Patient advisor Ben Murray used skills from the storytelling workshop to address an audience of nurses about care for transgender patients.

Hampel echoes that idea.

“Well-told stories are impactful intellectually and emotionally,” she said. “Our hope is that medical professionals make patient-centred changes as a result of hearing them.”

For patient advisor Ben Murray, storytelling is a way he can use his personal experience to improve care for trans and gender-diverse patients.

“I am happy to do what I can to help the medical profession understand what it’s like to be gender diverse, what my needs are, what my experiences are, things that went well and things that didn’t go well,” said Ben.

Like a seasoned storyteller, Ben already has his goal in mind.

“If people in my audience go away with some tips and new information that helps them provide more respectful care, I will have accomplished what I wanted to,” he said.

“I think workshops like this will transform aspects of our health education, which historically has been focused on the clinical aspects of managing disease.”

Not all patients are ready to tell their story, no matter how powerful it might be. Sharing such personal thoughts, feelings and reflections on one’s health journey with an audience comes with documented risks to one’s sense of emotional safety. In order to reduce those risks, Dr. Lynn Ashdown, patient advisor at The Ottawa Hospital and storyteller workshop co-creator worked with health-care and patient partner experts to co-create a self-reflective questionnaire to help prospective storytellers assess their readiness to proceed with storytelling. Going forward, each participant in the storytelling workshop will be asked to complete the questionnaire before the workshop begins.

Dr. Jerry Maniate is an executive sponsor and strong supporter for the Patients as Partners Program. He is also the Vice-President of Education at The Ottawa Hospital, Clinician Investigator of the Clinical Epidemiology Program at the Ottawa Hospital Research Institute, and an associate professor in the Departments of Medicine and Innovation in Medical Education at the University of Ottawa.
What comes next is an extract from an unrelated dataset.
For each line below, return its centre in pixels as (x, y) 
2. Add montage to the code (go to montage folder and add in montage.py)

“I think workshops like this will transform aspects of our health education, which historically has been focused on the clinical aspects of managing disease,” he said. “The concept of narrative medicine seeks to understand – what is the patient experiencing? What support are they looking for?”
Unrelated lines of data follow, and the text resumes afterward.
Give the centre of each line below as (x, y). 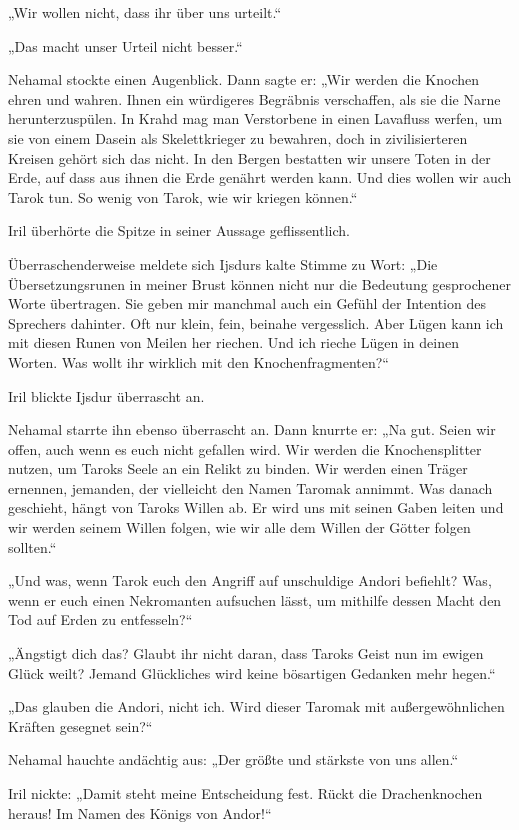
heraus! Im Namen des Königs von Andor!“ (140, 812)
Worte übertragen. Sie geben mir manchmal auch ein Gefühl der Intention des (247, 303)
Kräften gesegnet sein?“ (80, 725)
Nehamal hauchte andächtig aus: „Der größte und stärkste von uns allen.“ (233, 759)
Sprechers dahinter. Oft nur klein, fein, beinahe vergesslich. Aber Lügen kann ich (256, 322)
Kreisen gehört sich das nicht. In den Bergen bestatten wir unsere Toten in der (249, 157)
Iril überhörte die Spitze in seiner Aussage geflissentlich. (179, 230)
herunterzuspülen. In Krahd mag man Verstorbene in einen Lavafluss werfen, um (255, 118)

Narrative medicine is not a departure from modern medical education methods, but rather an evolution of it.

“We still need clinicians – nurses, doctors, pharmacists, physiotherapists, occupational therapists, everyone – to know what to do,” said Dr. Maniate. “But having them appreciate the context into which their patient is receiving that care can only be heard by listening to the patient.”

For Dr. Maniate, teaching patients how to effectively and powerfully convey information to their care provider is the way forward.

“We are incorporating what the patient brings to the conversation and truly making it about them, but doing it in such a way that we are not diminishing the expertise of the care provider,” said Dr. Maniate.

Patient storytellers will be integrated gradually into medical education opportunities.

“I would like to work with the patients to find the most impactful point at which we can introduce them into the learning experience at The Ottawa Hospital and bring them into those conversations,” said Dr. Maniate.

Whether those conversations are about health advocacy, the impact of receiving a new diagnosis, living with a diagnosis or other important topics is yet to be determined.

For his part, Dr. Ingram praises the patient storyteller initiative and anticipates good things to come.

“Congratulations to the leadership of The Ottawa Hospital for being a leader in the world for introducing the patient story to transform the educational experience and ultimately the care experience at The Ottawa Hospital,” he said. “They are thinking outside the box. They are doing what no other group is doing.”

Hampel plans to offer the storytelling workshop to patient advisors twice per year. Eventually she would like participants from previous workshops to become mentors for new participants.